El “juqueo” se consolida como economía ilegal en Bolivia por precios y desempleo
El incremento sostenido del precio de los minerales y la falta de empleo formal han convertido al robo de mineral en una economía ilegal en expansión en Bolivia. El fenómeno ha dejado de ser marginal para convertirse en un problema estructural que combina crisis económica y debilidad institucional.
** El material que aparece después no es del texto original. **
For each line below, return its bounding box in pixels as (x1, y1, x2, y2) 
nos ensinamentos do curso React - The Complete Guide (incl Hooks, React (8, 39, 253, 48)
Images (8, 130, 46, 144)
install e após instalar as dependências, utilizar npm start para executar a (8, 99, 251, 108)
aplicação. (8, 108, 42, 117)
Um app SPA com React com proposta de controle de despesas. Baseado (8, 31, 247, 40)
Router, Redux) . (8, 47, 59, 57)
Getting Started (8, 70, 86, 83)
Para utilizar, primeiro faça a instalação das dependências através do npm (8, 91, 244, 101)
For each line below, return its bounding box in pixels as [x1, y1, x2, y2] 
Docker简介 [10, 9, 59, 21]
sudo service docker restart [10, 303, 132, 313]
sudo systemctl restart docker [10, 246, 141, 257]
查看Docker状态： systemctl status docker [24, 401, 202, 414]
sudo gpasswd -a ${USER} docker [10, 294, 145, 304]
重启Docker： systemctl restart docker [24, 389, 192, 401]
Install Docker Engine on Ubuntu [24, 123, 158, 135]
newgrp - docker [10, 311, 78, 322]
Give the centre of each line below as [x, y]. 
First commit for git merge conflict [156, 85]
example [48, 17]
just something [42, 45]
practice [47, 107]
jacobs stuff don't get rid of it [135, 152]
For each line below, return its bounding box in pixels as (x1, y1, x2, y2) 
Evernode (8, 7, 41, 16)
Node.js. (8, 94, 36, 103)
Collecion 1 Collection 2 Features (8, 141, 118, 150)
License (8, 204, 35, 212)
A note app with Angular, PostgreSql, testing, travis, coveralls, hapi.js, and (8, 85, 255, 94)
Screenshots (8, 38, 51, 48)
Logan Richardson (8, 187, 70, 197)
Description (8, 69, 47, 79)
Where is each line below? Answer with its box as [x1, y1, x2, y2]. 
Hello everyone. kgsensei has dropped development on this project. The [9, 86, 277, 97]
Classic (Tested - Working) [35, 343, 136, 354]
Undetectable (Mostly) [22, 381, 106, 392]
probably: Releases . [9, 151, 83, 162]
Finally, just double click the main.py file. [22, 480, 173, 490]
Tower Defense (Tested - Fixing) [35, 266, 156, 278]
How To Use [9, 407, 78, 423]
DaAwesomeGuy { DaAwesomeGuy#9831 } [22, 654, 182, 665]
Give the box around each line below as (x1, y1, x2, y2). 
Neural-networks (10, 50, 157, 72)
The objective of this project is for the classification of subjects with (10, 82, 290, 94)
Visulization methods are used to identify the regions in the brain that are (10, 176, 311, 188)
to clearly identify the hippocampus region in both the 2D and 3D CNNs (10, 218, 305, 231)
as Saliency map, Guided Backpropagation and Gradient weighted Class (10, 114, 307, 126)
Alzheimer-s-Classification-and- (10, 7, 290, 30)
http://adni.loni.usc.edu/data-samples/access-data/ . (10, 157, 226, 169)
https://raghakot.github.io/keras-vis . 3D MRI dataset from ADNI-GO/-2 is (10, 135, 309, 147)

Causas del auge del robo de mineral
El expresidente de la CORPORACIÓN MINERA DE BOLIVIA (COMIBOL) Héctor Córdova advirtió que el principal motor es la alta cotización del estaño y la plata, lo que hace del robo un negocio altamente rentable. A este factor se suma una mezcla de necesidad y ambición: “existe una presión real por la falta de empleo digno, pero también un incentivo claro de ganancias rápidas”. Las cooperativas mineras no han logrado absorber la demanda de trabajo, empujando a sectores vulnerables hacia la ilegalidad. Córdova señaló, además, una débil fiscalización estatal y una extendida percepción de impunidad: “se ha instalado la lógica de que se puede operar al margen de la ley sin consecuencias”.
Violencia y organización criminal en las minas
El “juqueo” ha derivado en un problema de violencia, con incursiones dentro de la mina bajo el mando de grupos armados. Dirigentes alertan que los líderes de los grupos portan pistolas en niveles profundos, elevando el riesgo de enfrentamientos. El fenómeno cuenta con niveles crecientes de organización y participación social.
El papel de las comercializadoras en el circuito ilegal
Uno de los aspectos más críticos, según Córdova, es el rol de las comercializadoras de mineral, a las que identifica como eslabones clave en el circuito ilegal. Estas empresas compran mineral de procedencia ilícita a precios bajos, obteniendo ganancias extraordinarias. “Sin un mercado donde vender el mineral robado, el juqueo no existiría”, enfatizó.
Antecedentes: el “juqueo” como problema de seguridad y economía
El incremento sostenido del precio de los minerales y la falta de empleo formal han convertido al “juqueo” en una economía ilegal en expansión. Dirigentes y especialistas coinciden en que el fenómeno combina crisis económica y debilidad institucional, con una débil fiscalización estatal y una extendida percepción de impunidad.
Implicaciones del “juqueo” en Bolivia
El robo de mineral se ha consolidado como un problema estructural que afecta a la minería boliviana. La combinación de alta cotización de minerales, desempleo, escasa fiscalización y participación de comercializadoras perpetúa el circuito ilegal. La violencia y la organización armada dentro de las minas incrementan el riesgo de enfrentamientos y complican la seguridad en el sector.